**Exercise objective**
For this exercise, please find the lines in the entries that include the word "text" and copy them.

(Extracted records)
□ □ □ □ □ □ □
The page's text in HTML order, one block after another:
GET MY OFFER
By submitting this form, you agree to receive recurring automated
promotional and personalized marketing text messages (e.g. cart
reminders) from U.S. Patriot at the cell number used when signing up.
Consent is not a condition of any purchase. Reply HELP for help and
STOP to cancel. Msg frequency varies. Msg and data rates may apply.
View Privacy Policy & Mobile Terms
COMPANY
□ □ □ □ □ □ □
**Solution**
The page's text in HTML order, one block after another:
promotional and personalized marketing text messages (e.g. cart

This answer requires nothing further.